Sorak sorai tiga karakter seperjuangan tak sekubu itu dari belakang. Ali menoleh kebelakang, tersenyum lepas, setetes butiran haru mengalir dari netranya.
"Terimakasih, kawan..."
"Jumpa kami di garisan penamat!"
.
.
.
.
.
.
.
.
YOO! Author Z balik lagi dengan oneshot crossover random ini. Fanfic ini adalah sebuah bentuk kontribusiku untuk mendukung animasi Malaysia, karena memang tahun ini adalah tahun kejayaan mereka. Apa salahnya mendukung kan? Cerita ini Terinspirasi berat dari postingan Boboiboy dan Ejen Ali saat mereka lari sambil ngasih/nerima tongkat Baton, itu bener2 soft banget~~
Apalagi pas salah satu karyawan Astro yang dulunya kerja bareng Les Copaque ngedit gambar mereka dan Nambahin U&I, sukses buat aku gegulingan ga karuan TwT.
Btw, ada extra-nya loh, Enjoy ;)
.
.
.
.
.
Dua pria dewasa mengawasi anak-anak berlarian itu dari jauh. Berdiri tegak memandang anak-anak itu berlarian dengan ceria dan penuh semangat, membawa nama baik negara. Salah satu diantara dua pria itu memakai sebuah robot mode baju zirah merah dengan garis abu-abu muda di beberapa bagian, tak lupa jubah hitam yang disematkan di pundak sebelah kirinya. Bersurai hitam kecoklatan dengan sejumput rambut putih didepan, amatlah mencolok. Lelaki itu bernama Amato. Tak lupa juga lelaki yang berdiri disampingnya, berkacamata dan memakai sweater turqoise tua berkerah putih, berambut hitam pekat disisir satu arah itu. Ghazali namanya. Mereka berdua mengamati anak-anak itu dengan seksama.
"Bersemangat sekali kan mereka?" Tanya sang surai coklat-putih itu. "Mereka memang layak untuk menjadi pemimpin dan penerus bangsa." Lanjutnya.
"Memang." Jawab Ghazali, namun nampak gelisah pada sisi yang lain. Ia pun menerangkan, "Meskipun aku masih khawatir soal anakku Ali... apakah ia akan baik-baik saja? Terutama dalam ceritanya, dia akan ikut organisasi pemberontak— aku khawatir..."

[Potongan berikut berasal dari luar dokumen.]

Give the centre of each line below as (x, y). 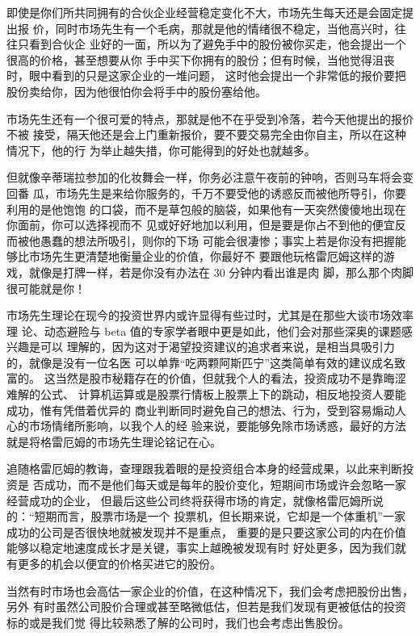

Amato menengok kearah Ghazali, ia tahu bahwa akan ada masanya, seorang anak menjadi sedikit 'nakal', dan kini Ghazali harus melihat anak tunggalnya memasuki fase itu.
"Pfffttttssshhhh tak apa la Ghazali..."
"Kalimatmu itu tolong jangan dilanjutkan. Satu fandom studio-mu itu muak tau dengernya." Potong Ghazali, sebelum Amato dapat menyampaikan pesannya. Amato cekikikan.
"Alaa, Ghazali... biarkan aku bersenang-senang la, sekali-sekali..."
"Terserah deh." Jawab Ghazali kesal, tak peduli lagi.
Amato pun melanjutkan, "Biarlah mereka berdikari... usaha sendiri, gagal sendiri, dia akan belajar dengan sendirinya, dimana salahnya dan apa yang harus dia lakukan untuk memperbaiki kesalahannya. Tuh, buktinya anakku mampu—"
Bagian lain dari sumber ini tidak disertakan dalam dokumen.